## EXERCISE DESCRIPTION
Write out again only the lines that run from the start of the entries to the line containing "お疲れのカップルに指1", both included.

[Collection entries]
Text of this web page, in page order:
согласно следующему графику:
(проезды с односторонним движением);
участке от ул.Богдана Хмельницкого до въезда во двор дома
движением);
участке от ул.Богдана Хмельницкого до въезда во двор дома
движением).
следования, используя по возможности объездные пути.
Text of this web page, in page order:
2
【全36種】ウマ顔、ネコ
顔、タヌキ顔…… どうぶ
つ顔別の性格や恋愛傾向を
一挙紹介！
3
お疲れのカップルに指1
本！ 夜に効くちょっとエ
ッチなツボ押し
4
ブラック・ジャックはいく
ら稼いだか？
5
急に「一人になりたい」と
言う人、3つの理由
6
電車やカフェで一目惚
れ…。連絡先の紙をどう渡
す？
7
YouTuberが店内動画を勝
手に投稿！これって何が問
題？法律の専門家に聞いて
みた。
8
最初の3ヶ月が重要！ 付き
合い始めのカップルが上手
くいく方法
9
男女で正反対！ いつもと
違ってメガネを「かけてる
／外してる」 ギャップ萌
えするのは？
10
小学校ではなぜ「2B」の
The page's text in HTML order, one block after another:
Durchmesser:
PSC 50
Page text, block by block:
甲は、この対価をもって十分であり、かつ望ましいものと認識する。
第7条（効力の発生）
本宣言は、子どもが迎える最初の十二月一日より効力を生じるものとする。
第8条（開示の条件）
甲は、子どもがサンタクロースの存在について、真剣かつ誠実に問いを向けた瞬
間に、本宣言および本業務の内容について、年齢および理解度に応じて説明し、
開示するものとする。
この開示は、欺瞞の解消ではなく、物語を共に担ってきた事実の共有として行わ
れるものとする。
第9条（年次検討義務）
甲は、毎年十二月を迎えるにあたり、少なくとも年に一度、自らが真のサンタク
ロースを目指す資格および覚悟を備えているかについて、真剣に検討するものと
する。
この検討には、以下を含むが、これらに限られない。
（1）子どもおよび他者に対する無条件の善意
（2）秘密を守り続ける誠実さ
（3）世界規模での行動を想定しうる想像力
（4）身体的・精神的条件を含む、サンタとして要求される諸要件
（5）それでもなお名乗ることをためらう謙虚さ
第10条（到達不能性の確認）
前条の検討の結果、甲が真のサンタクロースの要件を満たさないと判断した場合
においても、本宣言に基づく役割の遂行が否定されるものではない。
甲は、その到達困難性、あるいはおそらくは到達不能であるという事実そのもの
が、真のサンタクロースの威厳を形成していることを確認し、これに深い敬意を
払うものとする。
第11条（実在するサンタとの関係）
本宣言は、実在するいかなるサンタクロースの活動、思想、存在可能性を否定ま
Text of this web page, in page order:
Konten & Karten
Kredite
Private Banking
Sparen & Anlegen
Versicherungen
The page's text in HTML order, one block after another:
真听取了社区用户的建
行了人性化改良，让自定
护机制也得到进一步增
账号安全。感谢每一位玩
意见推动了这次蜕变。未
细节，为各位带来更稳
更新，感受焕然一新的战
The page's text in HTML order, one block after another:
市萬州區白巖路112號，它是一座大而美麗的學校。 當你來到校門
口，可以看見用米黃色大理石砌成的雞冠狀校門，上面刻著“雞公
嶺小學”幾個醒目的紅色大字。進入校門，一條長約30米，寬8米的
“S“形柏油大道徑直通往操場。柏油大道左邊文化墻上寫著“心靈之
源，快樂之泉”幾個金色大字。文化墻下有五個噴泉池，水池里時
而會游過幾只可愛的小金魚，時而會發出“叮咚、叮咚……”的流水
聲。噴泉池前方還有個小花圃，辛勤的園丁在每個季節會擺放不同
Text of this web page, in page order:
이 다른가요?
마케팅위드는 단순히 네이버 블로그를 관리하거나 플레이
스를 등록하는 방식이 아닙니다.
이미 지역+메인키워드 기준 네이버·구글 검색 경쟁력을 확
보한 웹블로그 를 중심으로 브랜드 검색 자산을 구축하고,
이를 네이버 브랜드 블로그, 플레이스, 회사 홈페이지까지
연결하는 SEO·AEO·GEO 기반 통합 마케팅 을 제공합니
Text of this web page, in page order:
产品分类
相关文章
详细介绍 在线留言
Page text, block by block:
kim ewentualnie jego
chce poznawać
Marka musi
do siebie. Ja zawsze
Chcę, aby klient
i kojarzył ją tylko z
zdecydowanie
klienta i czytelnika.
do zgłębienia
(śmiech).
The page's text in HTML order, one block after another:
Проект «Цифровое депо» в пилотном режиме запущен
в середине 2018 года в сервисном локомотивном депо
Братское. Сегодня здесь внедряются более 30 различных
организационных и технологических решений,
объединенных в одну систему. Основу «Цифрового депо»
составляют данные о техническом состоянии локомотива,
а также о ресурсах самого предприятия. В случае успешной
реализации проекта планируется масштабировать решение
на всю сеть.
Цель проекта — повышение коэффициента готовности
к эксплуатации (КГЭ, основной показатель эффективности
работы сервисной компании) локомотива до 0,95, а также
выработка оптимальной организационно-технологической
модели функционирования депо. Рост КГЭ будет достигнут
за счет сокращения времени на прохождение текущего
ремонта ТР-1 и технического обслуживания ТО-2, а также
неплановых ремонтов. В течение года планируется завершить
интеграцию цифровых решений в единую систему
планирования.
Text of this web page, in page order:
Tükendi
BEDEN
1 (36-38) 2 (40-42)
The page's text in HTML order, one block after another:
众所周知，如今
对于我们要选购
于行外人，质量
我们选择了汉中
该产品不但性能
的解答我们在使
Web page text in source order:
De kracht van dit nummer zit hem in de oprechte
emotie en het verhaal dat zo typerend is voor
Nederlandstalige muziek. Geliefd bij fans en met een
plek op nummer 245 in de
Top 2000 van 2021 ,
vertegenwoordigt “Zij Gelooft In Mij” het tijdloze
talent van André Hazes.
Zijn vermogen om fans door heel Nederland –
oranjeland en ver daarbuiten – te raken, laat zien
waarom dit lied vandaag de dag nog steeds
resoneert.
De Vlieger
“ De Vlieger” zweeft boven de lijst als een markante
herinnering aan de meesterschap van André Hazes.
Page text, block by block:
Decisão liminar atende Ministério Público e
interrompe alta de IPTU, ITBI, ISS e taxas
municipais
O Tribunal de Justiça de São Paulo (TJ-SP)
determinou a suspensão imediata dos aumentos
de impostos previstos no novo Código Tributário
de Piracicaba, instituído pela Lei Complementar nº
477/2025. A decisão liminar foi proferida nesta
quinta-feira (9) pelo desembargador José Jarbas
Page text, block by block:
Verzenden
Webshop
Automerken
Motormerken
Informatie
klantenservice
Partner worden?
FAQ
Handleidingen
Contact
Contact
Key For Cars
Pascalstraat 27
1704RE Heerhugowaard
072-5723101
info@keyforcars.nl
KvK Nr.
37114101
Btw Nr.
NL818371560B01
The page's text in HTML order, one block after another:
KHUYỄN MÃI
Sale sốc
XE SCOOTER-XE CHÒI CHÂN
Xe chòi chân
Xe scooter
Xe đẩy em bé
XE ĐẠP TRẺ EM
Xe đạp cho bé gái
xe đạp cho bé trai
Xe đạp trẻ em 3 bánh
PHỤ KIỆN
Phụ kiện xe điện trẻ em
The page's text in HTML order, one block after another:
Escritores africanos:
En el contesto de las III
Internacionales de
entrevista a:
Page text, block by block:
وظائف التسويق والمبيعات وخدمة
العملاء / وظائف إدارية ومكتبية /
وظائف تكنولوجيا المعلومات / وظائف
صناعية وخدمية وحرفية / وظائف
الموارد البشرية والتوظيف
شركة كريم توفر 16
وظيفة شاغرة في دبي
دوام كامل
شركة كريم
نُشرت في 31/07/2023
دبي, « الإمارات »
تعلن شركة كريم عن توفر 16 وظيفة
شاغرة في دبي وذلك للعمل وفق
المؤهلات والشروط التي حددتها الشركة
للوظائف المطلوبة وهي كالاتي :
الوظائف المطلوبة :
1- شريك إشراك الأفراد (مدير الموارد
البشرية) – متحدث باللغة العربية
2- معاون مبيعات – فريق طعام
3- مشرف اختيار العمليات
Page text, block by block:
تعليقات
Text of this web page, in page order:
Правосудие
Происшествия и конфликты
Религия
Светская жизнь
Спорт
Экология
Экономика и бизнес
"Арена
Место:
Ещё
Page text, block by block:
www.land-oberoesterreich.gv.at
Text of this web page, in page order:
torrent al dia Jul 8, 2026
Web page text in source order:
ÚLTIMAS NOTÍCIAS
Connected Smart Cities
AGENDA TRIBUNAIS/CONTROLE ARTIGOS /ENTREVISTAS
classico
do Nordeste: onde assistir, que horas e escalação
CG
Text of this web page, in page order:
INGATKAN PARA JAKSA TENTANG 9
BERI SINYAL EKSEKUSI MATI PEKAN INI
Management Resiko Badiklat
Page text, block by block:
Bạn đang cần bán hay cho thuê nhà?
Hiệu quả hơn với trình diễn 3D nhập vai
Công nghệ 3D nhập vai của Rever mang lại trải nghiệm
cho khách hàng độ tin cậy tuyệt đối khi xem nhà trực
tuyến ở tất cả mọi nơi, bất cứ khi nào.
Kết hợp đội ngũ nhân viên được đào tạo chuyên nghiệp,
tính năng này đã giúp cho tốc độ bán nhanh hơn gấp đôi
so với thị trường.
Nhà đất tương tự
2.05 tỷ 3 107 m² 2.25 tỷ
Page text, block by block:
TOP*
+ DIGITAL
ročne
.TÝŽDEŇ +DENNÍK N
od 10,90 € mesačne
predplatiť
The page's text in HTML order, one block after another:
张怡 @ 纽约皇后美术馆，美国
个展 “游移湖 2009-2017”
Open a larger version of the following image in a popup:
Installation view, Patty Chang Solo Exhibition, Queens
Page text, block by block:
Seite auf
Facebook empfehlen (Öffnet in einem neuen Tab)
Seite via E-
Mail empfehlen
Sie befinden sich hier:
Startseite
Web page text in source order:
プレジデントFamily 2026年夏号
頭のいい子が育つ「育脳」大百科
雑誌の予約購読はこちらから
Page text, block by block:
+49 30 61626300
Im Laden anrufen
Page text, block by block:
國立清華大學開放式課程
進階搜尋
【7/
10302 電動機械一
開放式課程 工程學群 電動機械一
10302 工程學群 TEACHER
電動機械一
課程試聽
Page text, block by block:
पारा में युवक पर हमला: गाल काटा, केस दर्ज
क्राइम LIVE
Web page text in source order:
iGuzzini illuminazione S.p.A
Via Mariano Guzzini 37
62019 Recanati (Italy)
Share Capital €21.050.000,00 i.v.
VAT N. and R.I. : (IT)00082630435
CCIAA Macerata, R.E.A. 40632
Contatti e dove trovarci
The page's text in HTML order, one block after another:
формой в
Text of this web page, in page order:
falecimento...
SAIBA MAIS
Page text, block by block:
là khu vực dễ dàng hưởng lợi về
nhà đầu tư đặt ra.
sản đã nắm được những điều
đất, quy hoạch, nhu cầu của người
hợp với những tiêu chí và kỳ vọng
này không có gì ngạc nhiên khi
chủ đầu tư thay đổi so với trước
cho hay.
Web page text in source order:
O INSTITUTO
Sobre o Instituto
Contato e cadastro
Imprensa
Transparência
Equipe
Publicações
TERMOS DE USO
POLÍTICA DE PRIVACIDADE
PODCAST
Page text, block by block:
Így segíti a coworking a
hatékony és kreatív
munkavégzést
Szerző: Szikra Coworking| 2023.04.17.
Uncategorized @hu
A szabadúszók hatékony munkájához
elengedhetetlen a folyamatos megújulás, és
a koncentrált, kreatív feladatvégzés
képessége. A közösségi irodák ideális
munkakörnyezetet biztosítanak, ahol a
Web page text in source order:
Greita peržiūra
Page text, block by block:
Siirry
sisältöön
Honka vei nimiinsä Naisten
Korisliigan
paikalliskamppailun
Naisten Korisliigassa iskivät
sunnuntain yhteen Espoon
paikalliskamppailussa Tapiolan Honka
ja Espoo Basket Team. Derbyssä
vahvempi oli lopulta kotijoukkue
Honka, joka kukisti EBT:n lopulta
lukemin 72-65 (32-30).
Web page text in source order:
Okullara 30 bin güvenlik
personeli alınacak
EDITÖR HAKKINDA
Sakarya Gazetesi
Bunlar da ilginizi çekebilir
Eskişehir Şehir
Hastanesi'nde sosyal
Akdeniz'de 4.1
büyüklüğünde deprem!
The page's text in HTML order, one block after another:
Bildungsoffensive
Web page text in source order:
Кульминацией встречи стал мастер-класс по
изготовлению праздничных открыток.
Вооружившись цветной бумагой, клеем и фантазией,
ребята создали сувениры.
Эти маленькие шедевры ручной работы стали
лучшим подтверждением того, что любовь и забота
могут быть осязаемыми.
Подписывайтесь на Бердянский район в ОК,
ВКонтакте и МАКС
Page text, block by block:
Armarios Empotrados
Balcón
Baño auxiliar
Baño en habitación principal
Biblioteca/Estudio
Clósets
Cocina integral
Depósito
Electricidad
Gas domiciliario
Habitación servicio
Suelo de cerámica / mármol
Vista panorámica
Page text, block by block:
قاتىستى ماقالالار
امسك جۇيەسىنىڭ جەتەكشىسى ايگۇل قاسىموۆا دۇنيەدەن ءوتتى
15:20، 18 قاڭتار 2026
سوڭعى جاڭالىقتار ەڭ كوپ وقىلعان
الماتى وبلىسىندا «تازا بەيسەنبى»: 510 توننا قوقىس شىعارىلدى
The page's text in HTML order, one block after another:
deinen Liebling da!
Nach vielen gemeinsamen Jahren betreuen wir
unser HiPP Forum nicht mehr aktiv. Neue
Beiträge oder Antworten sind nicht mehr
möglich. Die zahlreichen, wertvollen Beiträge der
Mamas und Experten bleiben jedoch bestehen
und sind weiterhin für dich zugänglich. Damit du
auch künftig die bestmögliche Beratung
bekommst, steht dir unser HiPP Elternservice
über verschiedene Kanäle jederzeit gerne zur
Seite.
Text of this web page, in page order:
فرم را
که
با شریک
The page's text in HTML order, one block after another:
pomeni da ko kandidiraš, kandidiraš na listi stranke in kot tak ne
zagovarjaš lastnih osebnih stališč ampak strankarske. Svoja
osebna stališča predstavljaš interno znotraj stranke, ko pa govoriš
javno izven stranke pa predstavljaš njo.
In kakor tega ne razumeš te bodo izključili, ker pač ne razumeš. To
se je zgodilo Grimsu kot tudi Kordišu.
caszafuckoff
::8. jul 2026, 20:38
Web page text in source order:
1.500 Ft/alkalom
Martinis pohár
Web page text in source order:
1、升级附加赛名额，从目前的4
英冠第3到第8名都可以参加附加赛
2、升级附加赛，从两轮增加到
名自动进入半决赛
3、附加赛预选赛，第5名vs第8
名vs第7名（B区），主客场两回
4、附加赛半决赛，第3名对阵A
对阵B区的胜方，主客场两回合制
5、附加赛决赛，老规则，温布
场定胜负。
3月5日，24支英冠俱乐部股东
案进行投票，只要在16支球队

## THE ANSWER
Text of this web page, in page order:
согласно следующему графику:
(проезды с односторонним движением);
участке от ул.Богдана Хмельницкого до въезда во двор дома
движением);
участке от ул.Богдана Хмельницкого до въезда во двор дома
движением).
следования, используя по возможности объездные пути.
Text of this web page, in page order:
2
【全36種】ウマ顔、ネコ
顔、タヌキ顔…… どうぶ
つ顔別の性格や恋愛傾向を
一挙紹介！
3
お疲れのカップルに指1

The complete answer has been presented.